Saturday, July 27, 2013

Her husband is a cheater. Should you tell her?

My mother was twenty-five-years-old when she learned her husband Carlos was an adulterer.

Everyone in her small town of Fosston, Minnesota knew - but she didn't have a clue.

Later in life she told me how she misread the quiet signs.

"Everyone tried to tell me," she said.  "But I didn't want to know."

Everywhere she went, she said, picking strawberries, Ladies' Aid meetings, shopping for produce at the fruit market, the other married women treated her with a strange respect.

They stopped speaking when she approached.  They whispered as she departed. The ones who knew her best huddled around her, asking again and again if she had any "news."

Sometimes, my mother thought she saw pity in their eyes, worry.

But hindsight, she said, is always 20/20..

Then, one steamy August afternoon, Carlos came home early from the butcher shop and confessed.

He was sleeping with a seventeen-year-old girl named Phyllis.  Phyllis, he told my mother, was pregnant.

"And I don't believe her," Carlos pleaded. "I don't believe a word she says.  Give me six months, Bernice.  Six months alone, at the cabin with her.  I'll prove her wrong and come back to you."

And so it came to pass that  my mother moved her two children back to her father's house in St. Paul and became a "divorcee".

The year was 1938, and it was not easy rebuilding a shame-ridden life among  judgmental,  irritated Swedes.  Even so, my mother worked hard to remove the taint and scandal of abandonment.

Nothing was righted until nine years later when she married Hans, my father.

The power of lies.


Flash forward eighty-something years.

Carlos is dead.  So is his childless widow, Phyllis.  My mother and father are dead too.

But the lessons of all their intertwined lives continue to educate. 

Living in a family devastated by lies,  I learned the importance of always speaking the truth, no matter how difficult.

But sometimes,  the truth is wrapped in bad news.  And bad news is hard to deliver.

Still - if my mother were still alive, she would say what she always said.

The truth never hurt anyone.  And if it does, the pain is always worth the knowledge gained.

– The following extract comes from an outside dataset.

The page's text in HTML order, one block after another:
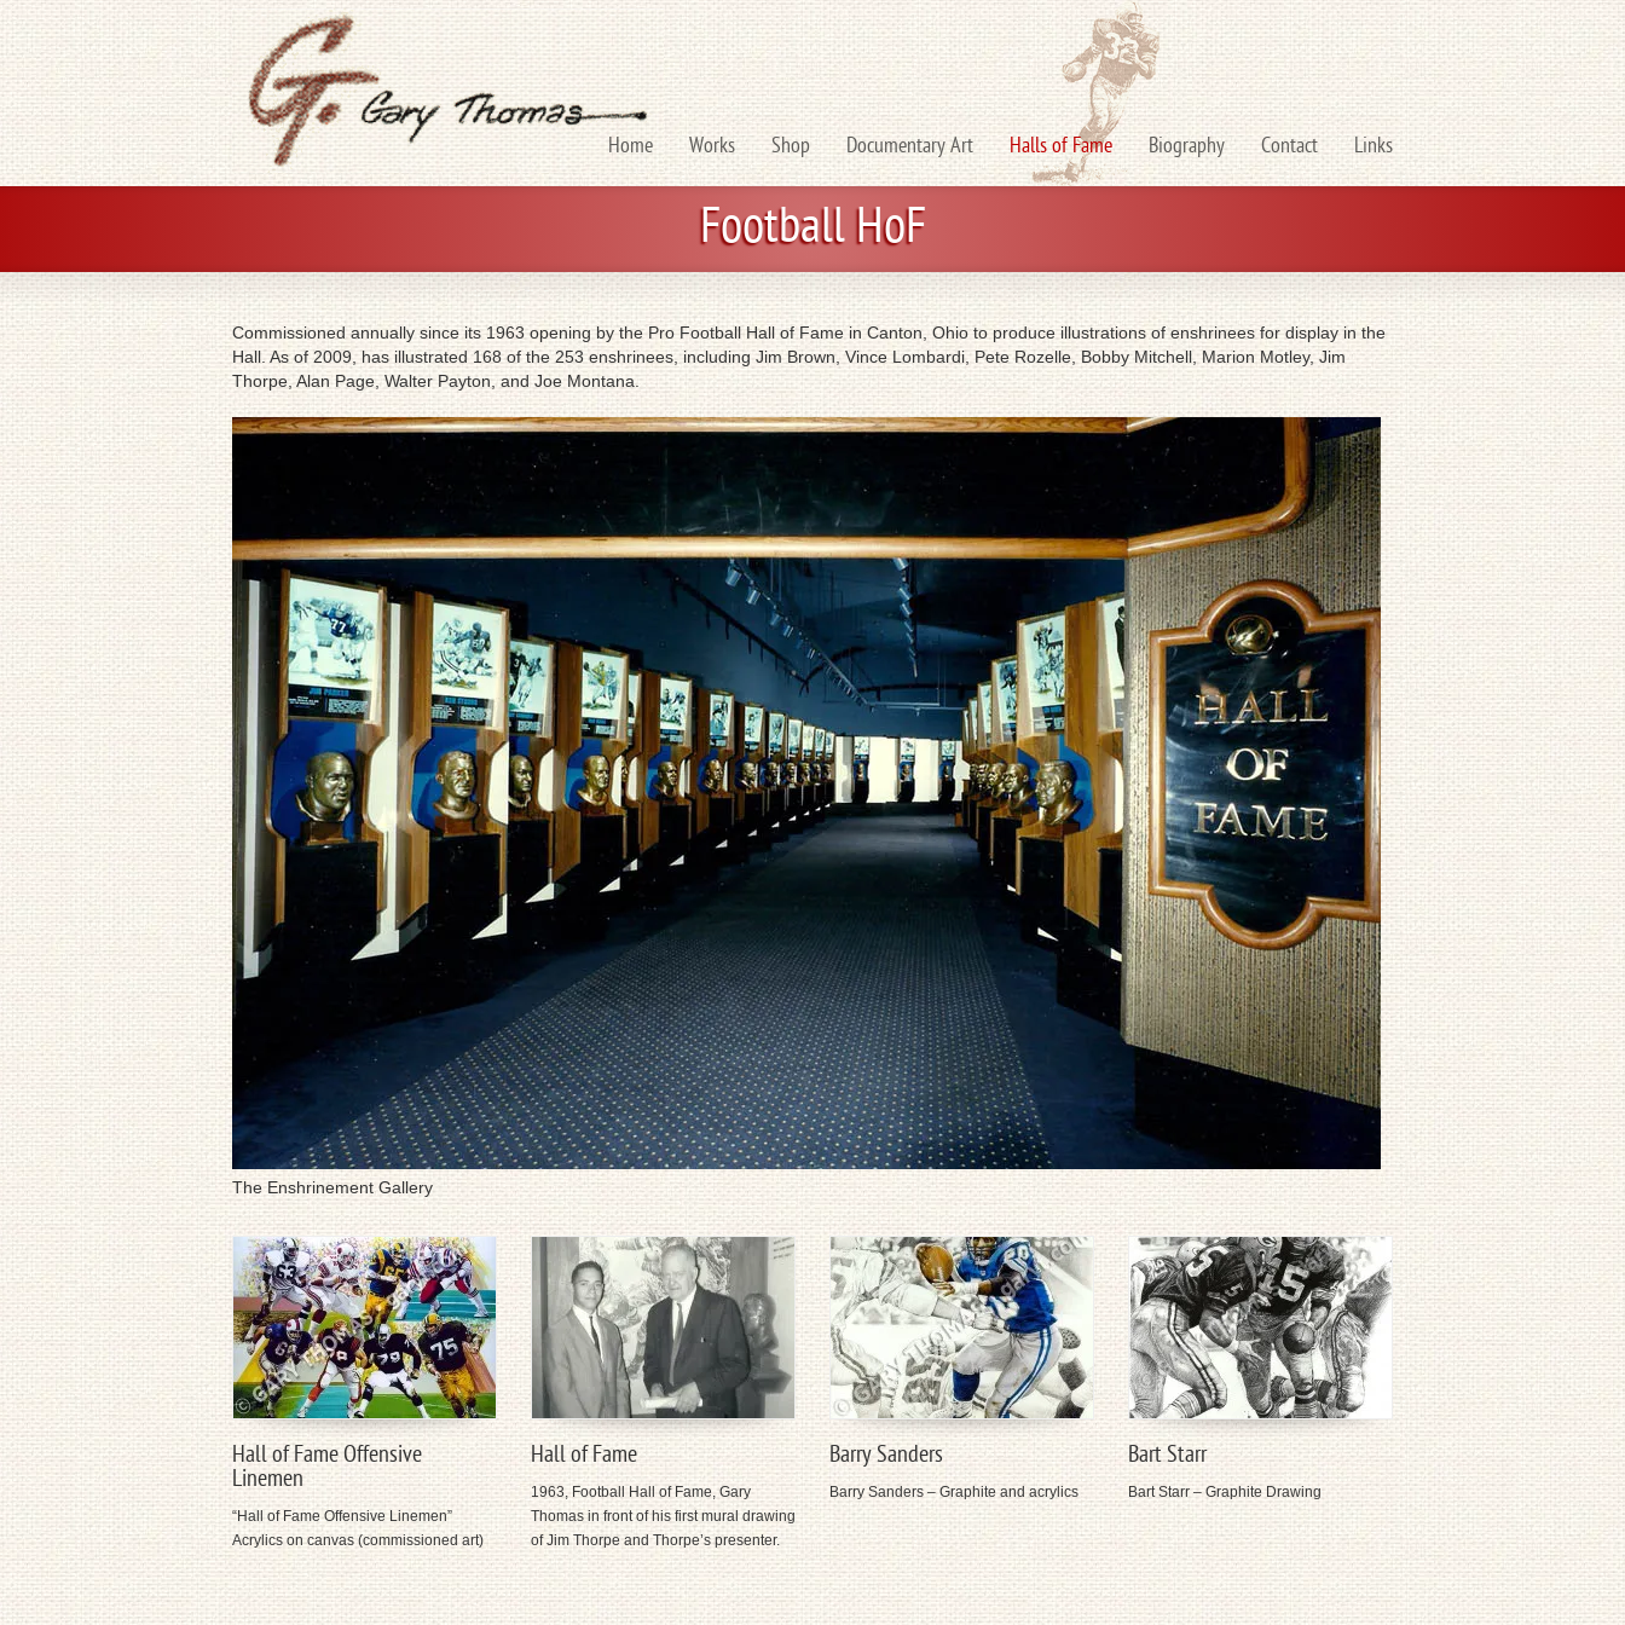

So, at midsummer, when I'm certain several of my women friends are unaware of the antics of their ne'er do well spouses, I offer . . . .

Five simple rules for sharing the worst news possible.

  1. Be certain your facts are correct.  Verify, verify, verify. 
  2. Before you contact her, contact him.   Warn the cheater.  Tell him you're about to blow the lid off his lies - unless he tells his wife the truth.  Give him a deadline - but be careful.  A trapped animal strikes out at anyone - so make certain you deliver this message in a bright, sunny place, surrounded by strangers.  And then - leave town for a few days.  Better safe than sorry.
  3. You're wondering what to say and how to say it?  Phone her - and say this.   "I have information about your marriage.  I want to share it with you, but I won't do so if you do not want to hear it." 
  4. She'll beg you to tell her - but never, never drop the bomb over the phone.   Offer to meet. 
  5. Bring flowers.  Bring a bottle of wine.  Bring a box of Kleenex and all your support. 
You will be surprised how easily the words come, once you see her.

Another thing that grows in the sunshine;  friendship.